→ **What is expected**
As you restate the entries, keep every word intact and leave out whatever images they hold.
(The data begins)
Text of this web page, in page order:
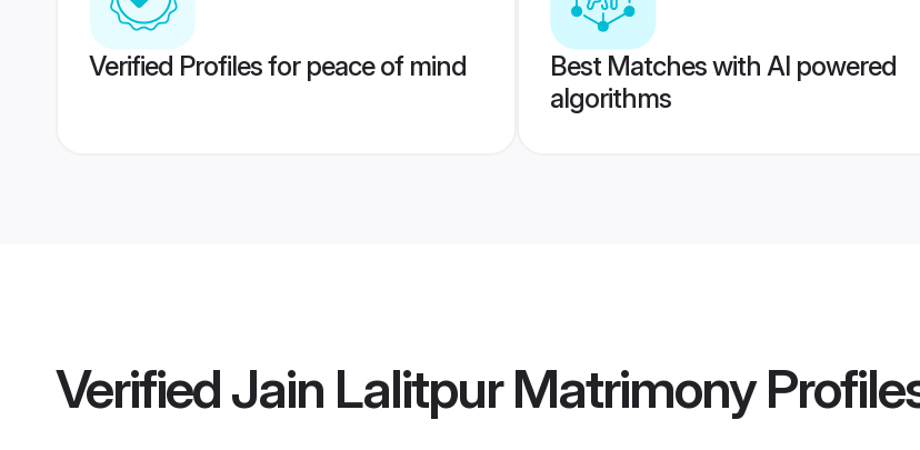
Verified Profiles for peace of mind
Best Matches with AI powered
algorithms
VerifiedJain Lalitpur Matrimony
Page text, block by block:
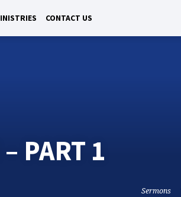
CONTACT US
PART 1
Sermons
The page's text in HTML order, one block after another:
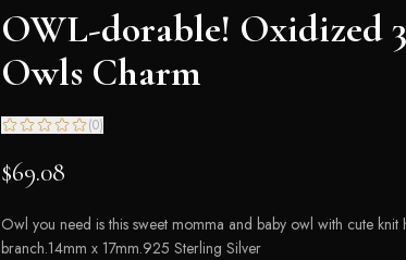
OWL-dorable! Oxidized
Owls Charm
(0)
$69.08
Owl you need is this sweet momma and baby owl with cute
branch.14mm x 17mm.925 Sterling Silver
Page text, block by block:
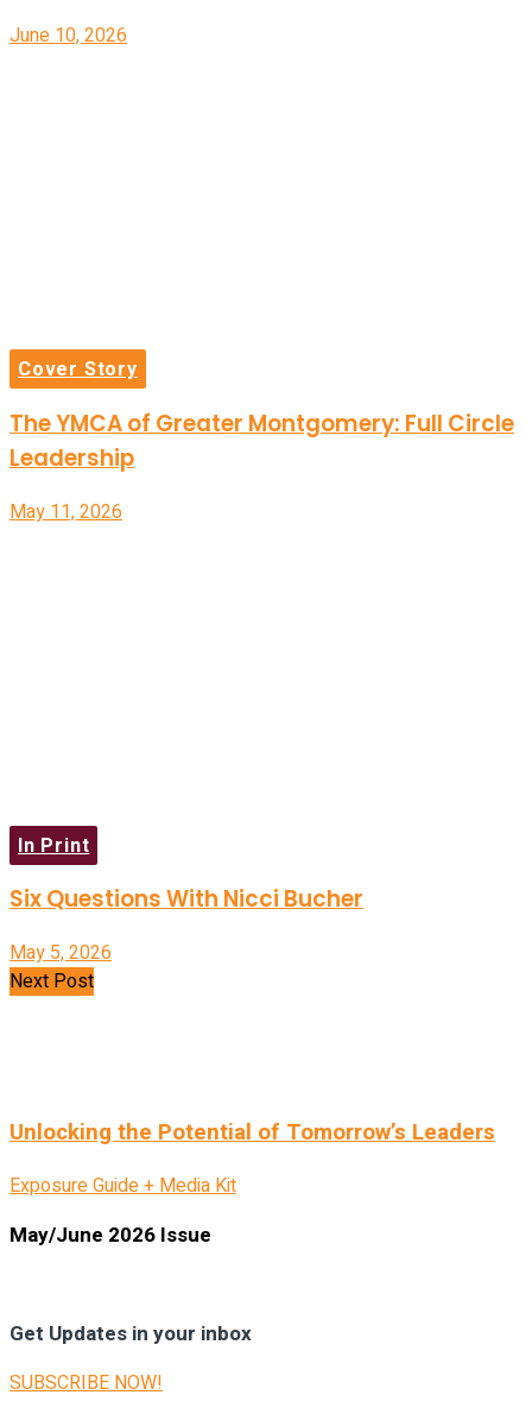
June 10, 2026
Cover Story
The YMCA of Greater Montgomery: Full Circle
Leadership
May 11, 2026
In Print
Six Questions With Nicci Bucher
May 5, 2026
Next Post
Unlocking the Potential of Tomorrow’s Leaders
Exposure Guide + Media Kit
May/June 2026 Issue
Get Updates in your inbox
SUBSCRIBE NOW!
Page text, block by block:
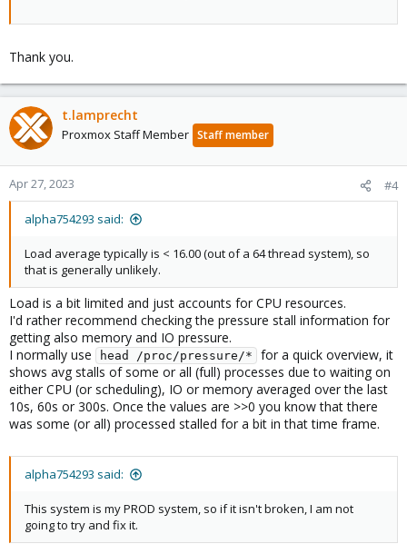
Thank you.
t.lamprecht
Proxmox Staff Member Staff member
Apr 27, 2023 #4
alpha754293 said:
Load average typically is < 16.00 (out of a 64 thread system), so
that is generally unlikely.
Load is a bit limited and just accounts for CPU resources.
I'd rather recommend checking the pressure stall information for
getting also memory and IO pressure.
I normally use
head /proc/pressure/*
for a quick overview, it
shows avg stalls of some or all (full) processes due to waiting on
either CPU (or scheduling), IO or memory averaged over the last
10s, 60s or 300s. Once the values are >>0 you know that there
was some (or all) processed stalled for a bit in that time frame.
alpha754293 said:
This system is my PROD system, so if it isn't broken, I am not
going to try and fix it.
(The data ends)
→ **Reply to the exercise**
Text of this web page, in page order:
Verified Profiles for peace of mind
Best Matches with AI powered
algorithms
VerifiedJain Lalitpur Matrimony
Page text, block by block:
CONTACT US
PART 1
Sermons
The page's text in HTML order, one block after another:
OWL-dorable! Oxidized
Owls Charm
(0)
$69.08
Owl you need is this sweet momma and baby owl with cute
branch.14mm x 17mm.925 Sterling Silver
Page text, block by block:
June 10, 2026
Cover Story
The YMCA of Greater Montgomery: Full Circle
Leadership
May 11, 2026
In Print
Six Questions With Nicci Bucher
May 5, 2026
Next Post
Unlocking the Potential of Tomorrow’s Leaders
Exposure Guide + Media Kit
May/June 2026 Issue
Get Updates in your inbox
SUBSCRIBE NOW!
Page text, block by block:
Thank you.
t.lamprecht
Proxmox Staff Member Staff member
Apr 27, 2023 #4
alpha754293 said:
Load average typically is < 16.00 (out of a 64 thread system), so
that is generally unlikely.
Load is a bit limited and just accounts for CPU resources.
I'd rather recommend checking the pressure stall information for
getting also memory and IO pressure.
I normally use
head /proc/pressure/*
for a quick overview, it
shows avg stalls of some or all (full) processes due to waiting on
either CPU (or scheduling), IO or memory averaged over the last
10s, 60s or 300s. Once the values are >>0 you know that there
was some (or all) processed stalled for a bit in that time frame.
alpha754293 said:
This system is my PROD system, so if it isn't broken, I am not
going to try and fix it.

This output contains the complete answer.